Records from a collection
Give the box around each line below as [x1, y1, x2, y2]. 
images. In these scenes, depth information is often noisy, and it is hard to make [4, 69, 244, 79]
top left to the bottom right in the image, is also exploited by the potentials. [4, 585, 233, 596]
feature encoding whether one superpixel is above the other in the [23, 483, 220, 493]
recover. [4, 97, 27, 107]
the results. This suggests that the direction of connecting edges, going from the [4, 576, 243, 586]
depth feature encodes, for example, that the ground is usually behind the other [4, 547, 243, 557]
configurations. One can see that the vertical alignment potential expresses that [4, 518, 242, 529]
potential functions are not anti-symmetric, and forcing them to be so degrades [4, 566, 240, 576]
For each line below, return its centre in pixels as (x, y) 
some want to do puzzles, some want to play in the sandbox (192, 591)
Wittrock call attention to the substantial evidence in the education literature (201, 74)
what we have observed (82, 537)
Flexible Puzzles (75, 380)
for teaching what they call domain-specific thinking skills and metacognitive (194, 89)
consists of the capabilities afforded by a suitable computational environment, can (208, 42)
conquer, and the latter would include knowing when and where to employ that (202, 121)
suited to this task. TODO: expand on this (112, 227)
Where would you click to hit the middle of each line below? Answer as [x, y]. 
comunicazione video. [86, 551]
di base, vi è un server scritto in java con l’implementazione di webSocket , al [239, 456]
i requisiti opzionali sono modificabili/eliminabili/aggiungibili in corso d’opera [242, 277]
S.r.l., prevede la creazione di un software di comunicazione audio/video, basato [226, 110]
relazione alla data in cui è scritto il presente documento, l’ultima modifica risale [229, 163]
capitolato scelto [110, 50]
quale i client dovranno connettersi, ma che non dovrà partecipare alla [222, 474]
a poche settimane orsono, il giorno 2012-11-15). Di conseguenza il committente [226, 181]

==

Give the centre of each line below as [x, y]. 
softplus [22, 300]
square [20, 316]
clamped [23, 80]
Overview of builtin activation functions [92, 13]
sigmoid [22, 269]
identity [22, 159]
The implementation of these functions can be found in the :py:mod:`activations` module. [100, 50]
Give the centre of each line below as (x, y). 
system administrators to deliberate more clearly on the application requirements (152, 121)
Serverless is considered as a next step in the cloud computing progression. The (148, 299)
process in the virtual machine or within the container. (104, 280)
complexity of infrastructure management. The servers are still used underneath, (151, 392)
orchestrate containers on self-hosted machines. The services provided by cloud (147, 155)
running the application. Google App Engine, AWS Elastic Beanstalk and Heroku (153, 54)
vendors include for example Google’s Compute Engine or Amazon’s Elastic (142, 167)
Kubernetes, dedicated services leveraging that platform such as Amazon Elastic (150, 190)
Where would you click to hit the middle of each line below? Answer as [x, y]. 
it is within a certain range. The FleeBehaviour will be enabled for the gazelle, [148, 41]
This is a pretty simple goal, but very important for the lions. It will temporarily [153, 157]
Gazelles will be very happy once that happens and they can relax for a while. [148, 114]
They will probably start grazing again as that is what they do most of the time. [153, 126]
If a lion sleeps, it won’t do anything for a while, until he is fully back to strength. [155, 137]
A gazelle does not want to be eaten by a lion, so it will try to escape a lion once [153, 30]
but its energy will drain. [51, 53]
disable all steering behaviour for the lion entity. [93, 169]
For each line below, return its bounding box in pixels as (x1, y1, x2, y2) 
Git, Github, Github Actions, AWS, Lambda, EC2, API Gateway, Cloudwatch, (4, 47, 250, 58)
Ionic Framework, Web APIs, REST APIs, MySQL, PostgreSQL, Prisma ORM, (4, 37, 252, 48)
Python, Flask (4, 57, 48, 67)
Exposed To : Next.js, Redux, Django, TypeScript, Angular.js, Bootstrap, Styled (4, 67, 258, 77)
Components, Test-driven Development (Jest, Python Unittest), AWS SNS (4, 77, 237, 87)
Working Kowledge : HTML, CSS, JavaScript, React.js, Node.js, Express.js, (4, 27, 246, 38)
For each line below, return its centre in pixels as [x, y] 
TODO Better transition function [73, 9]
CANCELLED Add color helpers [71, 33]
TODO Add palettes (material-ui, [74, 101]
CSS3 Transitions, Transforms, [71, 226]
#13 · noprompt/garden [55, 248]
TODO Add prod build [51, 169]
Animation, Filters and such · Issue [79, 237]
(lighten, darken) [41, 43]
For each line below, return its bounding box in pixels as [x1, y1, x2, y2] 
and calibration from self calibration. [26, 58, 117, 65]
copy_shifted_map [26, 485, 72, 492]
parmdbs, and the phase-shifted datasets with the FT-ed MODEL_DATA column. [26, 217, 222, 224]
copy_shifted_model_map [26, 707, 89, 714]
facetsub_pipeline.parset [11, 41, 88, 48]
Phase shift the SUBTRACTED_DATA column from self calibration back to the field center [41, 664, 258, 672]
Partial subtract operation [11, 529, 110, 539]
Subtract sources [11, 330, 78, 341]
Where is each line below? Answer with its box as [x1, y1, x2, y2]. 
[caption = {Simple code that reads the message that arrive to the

#### What you should do:
From the records above, repeat exactly the lines from the one with "recover. [4, 97, 27, 107]" through the one with "S.r.l., prevede la", both included.

#### Result below:
recover. [4, 97, 27, 107]
the results. This suggests that the direction of connecting edges, going from the [4, 576, 243, 586]
depth feature encodes, for example, that the ground is usually behind the other [4, 547, 243, 557]
configurations. One can see that the vertical alignment potential expresses that [4, 518, 242, 529]
potential functions are not anti-symmetric, and forcing them to be so degrades [4, 566, 240, 576]
For each line below, return its centre in pixels as (x, y) 
some want to do puzzles, some want to play in the sandbox (192, 591)
Wittrock call attention to the substantial evidence in the education literature (201, 74)
what we have observed (82, 537)
Flexible Puzzles (75, 380)
for teaching what they call domain-specific thinking skills and metacognitive (194, 89)
consists of the capabilities afforded by a suitable computational environment, can (208, 42)
conquer, and the latter would include knowing when and where to employ that (202, 121)
suited to this task. TODO: expand on this (112, 227)
Where would you click to hit the middle of each line below? Answer as [x, y]. 
comunicazione video. [86, 551]
di base, vi è un server scritto in java con l’implementazione di webSocket , al [239, 456]
i requisiti opzionali sono modificabili/eliminabili/aggiungibili in corso d’opera [242, 277]
S.r.l., prevede la creazione di un software di comunicazione audio/video, basato [226, 110]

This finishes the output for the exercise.